Quem é esse jovem? O jovem neste momento está a ser escolhido em colaboração com o Instituto Português de Oncologia. As pessoas que estão confirmadas são o valter hugo mãe como escritor, os Sigur Rós estão quase confirmados, o filósofo Alain de Botton também está confirmado e a Dilma, presidente do Brasil, já manifestou interesse em entrar no projeto.
Entraram em contato com a Dilma Rousseff? Entrei em contato através do gabinete de assessoria de imprensa Dilma Rousseff, mas sim, eles já lançaram uma nota para a imprensa para a revista "Isto É" no Brasil que diz que a presidente está inclinada a participar no projeto. Dizia "Dilma na Telona".
E o valter hugo mãe, o que tem sido feito com ele aqui em Macau? Nós neste momento estamos na fase de pesquisa e da escrita do argumento. A rodagem só arranca em janeiro do próximo ano. É um trabalho preparatório de investigação e de aproximação. Como eu costumo defender, este tipo de trabalhos são trabalhos que levam muito tempo, sobretudo porque é necessário estabelecer-se a confiança para que a verdade se instale e como tal, é um trabalho quase de sedução e de aproximação que eu estou a fazer com o valter. É óbvio que para mim é muito importante ter a dimensão internacional que o valter tem e sobretudo estar em Macau e ter imagens de Macau, o que reflete não só uma mescla entre culturas, mas um passado português, que já não existe, Portugal já não existe, mas Macau continua a ser reflexo disso.

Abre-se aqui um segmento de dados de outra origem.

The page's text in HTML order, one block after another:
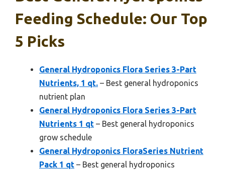
Feeding Schedule: Our Top
5 Picks
General Hydroponics Flora Series 3-Part
Nutrients, 1 qt. – Best general hydroponics
nutrient plan
General Hydroponics Flora Series 3-Part
Nutrients 1 qt – Best general hydroponics
grow schedule
General Hydroponics FloraSeries Nutrient
Pack 1 qt – Best general hydroponics
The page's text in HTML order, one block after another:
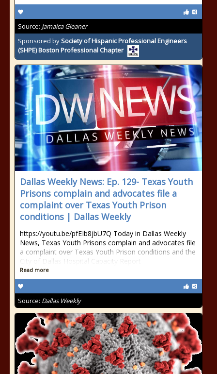
Source: Jamaica Gleaner
Sponsored bySociety of Hispanic Professional Engineers
(SHPE) Boston Professional Chapter
Dallas Weekly News: Ep. 129- Texas Youth
Prisons complain and advocates file a
complaint over Texas Youth Prison
conditions | Dallas Weekly
https://youtu.be/pfEIb8jbU7Q Today in Dallas Weekly
News, Texas Youth Prisons complain and advocates file
a complaint over Texas Youth Prison conditions and the
City of Dallas Hospital Capacity Report
Read more
Source: Dallas Weekly
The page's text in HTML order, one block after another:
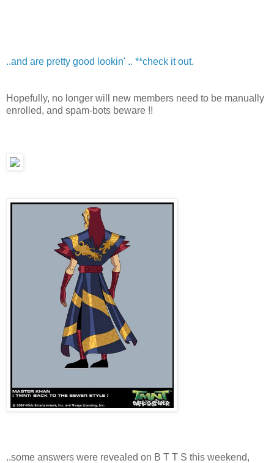
..and are pretty good lookin' .. **check it out.
Hopefully, no longer will new members need to be manually
enrolled, and spam-bots beware !!
..some answers were revealed on B T T S this weekend,

Esteve à frente de uma série de manifestações pela demissão de um ministro português. Continua integrado nesses movimentos? Infelizmente não posso estar tão integrado nesses movimentos porque estou a residir parcialmente no Brasil. Agora, é óbvio que não me demito da minha função enquanto cidadão e o que se está a passar em Portugal é muito grave. A democracia não está posta em causa, ela já não existe e estão basicamente a destruir o país e portanto é óbvio que nós enquanto cidadãos, se temos algum amor ao lugar onde nascemos, não podemos permitir esta liquidação. Eu acho que as épocas de crise servem efetivamente como períodos de restruturação em que os povos se obrigam a repensar e a reconstruir, mas neste momento não é isso que existe, não existe um discurso mobilizador, o que existe é a destruição de um povo e a tentativa que ele seja um mercado barato, pobre para fácil investimento. E a questão é esta, eu não quero esse desígnio para o meu país, sobretudo nos dias de hoje. A única coisa que acho assustadora, e até mesmo agora que estou a viver no Brasil e acho até quase cômico, é verdade que eu acho quase uma justiça histórica que a Europa tenha construído monstros com os quais nunca possa rivalizar, isto falando em termos de mercado, em termos econômicos. Agora muitas vezes a América Latina e mesmo a América do Norte, todo o mundo está a olhar para a Europa com uma espécie de desdém e a dizer: eles merecem o que está a acontecer. Mas para dizer a verdade, eu não estou a pôr em causa se nós merecemos ou não merecemos historicamente o que nos está a acontecer. Mas a única coisa que eu meto em causa é que mal ou bem a Europa era um farol civilizacional no que toca ao Estado Social, aos direitos sociais e à luta pela solidariedade, pela entreajuda e neste momento o que me assusta é que é a própria Europa a pôr em causa esse discurso.